А когда в залитых лунным светом дверях появился знакомый силуэт, у меня сжалось сердце. Иоэль был в пальто, поспешно накинутом на нижнее белье, в надетых на босу ногу сваливающихся незашнурованных ботинках. Он дрожал и стучал зубами, и с минуту в ночной комнате, залитой каким-то призрачным светом, стук его зубов был единственным звуком.
Когда я подбежал к больному, он судорожно схватил меня за локоть. Глаза его, казалось, вот-вот выскочат из орбит, голос был хриплый и прерывистый.
— Послушай, — прохрипел он, — я умираю. Я шлю свой привет борющемуся пролетариату Испании. Слышишь? Последний привет от Иоэля Филюта, товарища из Польши…
Я смотрел на его лицо, озаренное луной, оно казалось каким-то чужим. Лицо Иоэля не сохранило ни одной знакомой черты: это была уже маска.
Его рукопожатие стало слабее. С минуту мы стояли словно парализованные. Потом он поднес к стиснутым губам руку, в которой держал платок, и я увидел тоненькую струйку крови. Но пламя, последнее пламя, предназначенное для общего костра, еще долго догорало в глазах умирающего.

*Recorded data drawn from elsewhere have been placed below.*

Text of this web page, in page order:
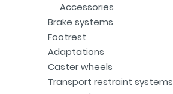
Accessories
Brake systems
Footrest
Adaptations
Caster wheels
Transport restraint systems
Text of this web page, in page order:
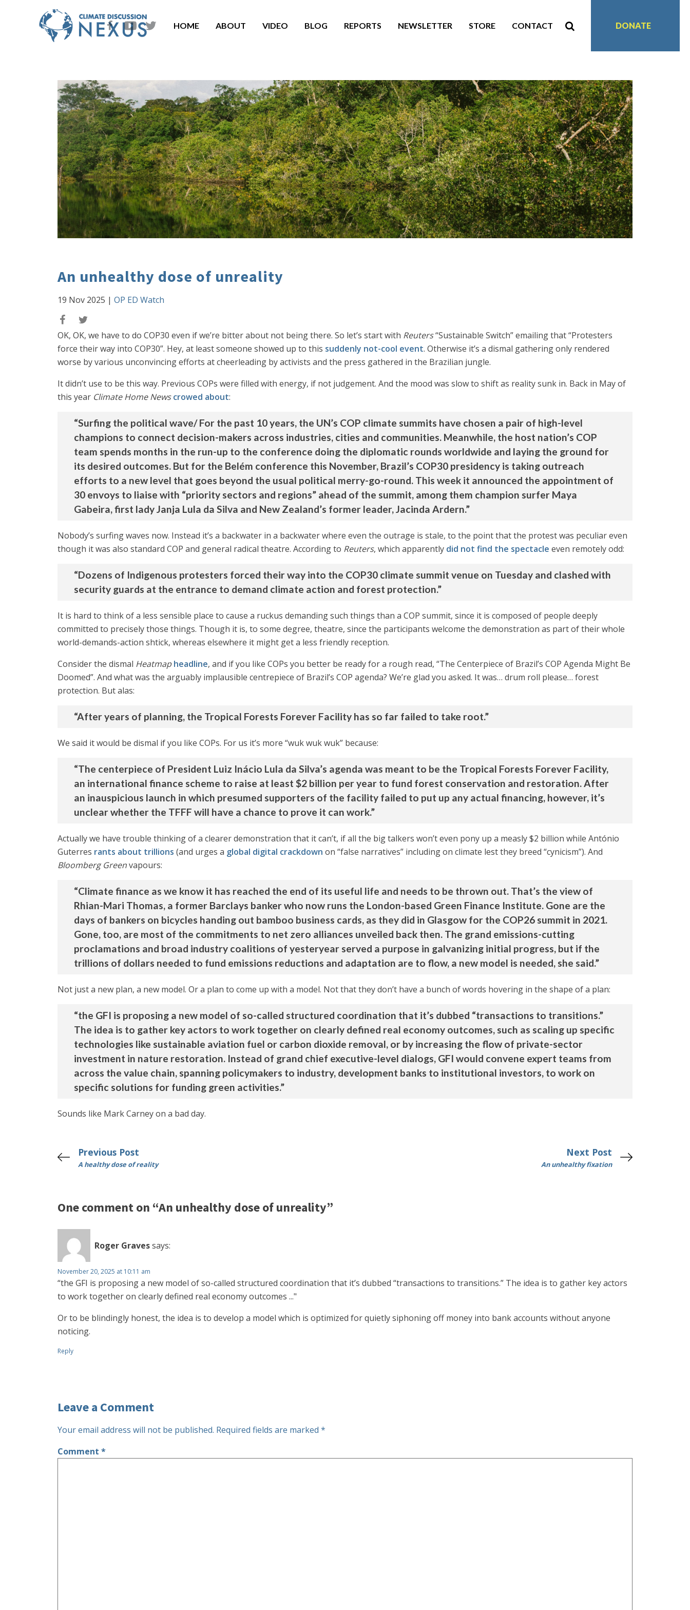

Прекрасней, чем он, не умирал в ту ночь в Мадриде ни один солдат.
VII
Этим поручением душа Иоэля закончила свое существование. Но тело его еще жило несколько часов. Неожиданно приехали врач в очках с птичьим лицом и мой Северин. Был как раз канун рождества, и варшавяне решили весело отметить праздник в здешнем пансионате, где все было для этого готово. Кроме них, приехала еще орава гостей — все живые, веселые, исполненные радости бытия. Они уже заранее радовались предстоящим праздникам. Юзефув ожил, он стал снова летним, разумеется в переносном смысле этого слова. Тем страшней казалась судьба Иоэля. Мои гости приехали в час его кончины.
В праздничный, морозный, солнечный день мы копали окаменевшую землю, чтобы предать земле высохшее, пожелтевшее, измученное тело.
Я пишу об этом во Львове в 1940 году, вдали от родины. Среди нас много таких, у кого при одном только слове «Юзефув» на глаза набегают слезы. Их гнетет тоска, причин для нее много. Я не плачу вместе с ними. Но как же мне не думать об этой ровной, как доска, уродливой, как улица Пшескок, дачной местности, если в памяти моей пейзаж ее неотделим от человека, который на моих глазах шел по земле обетованной?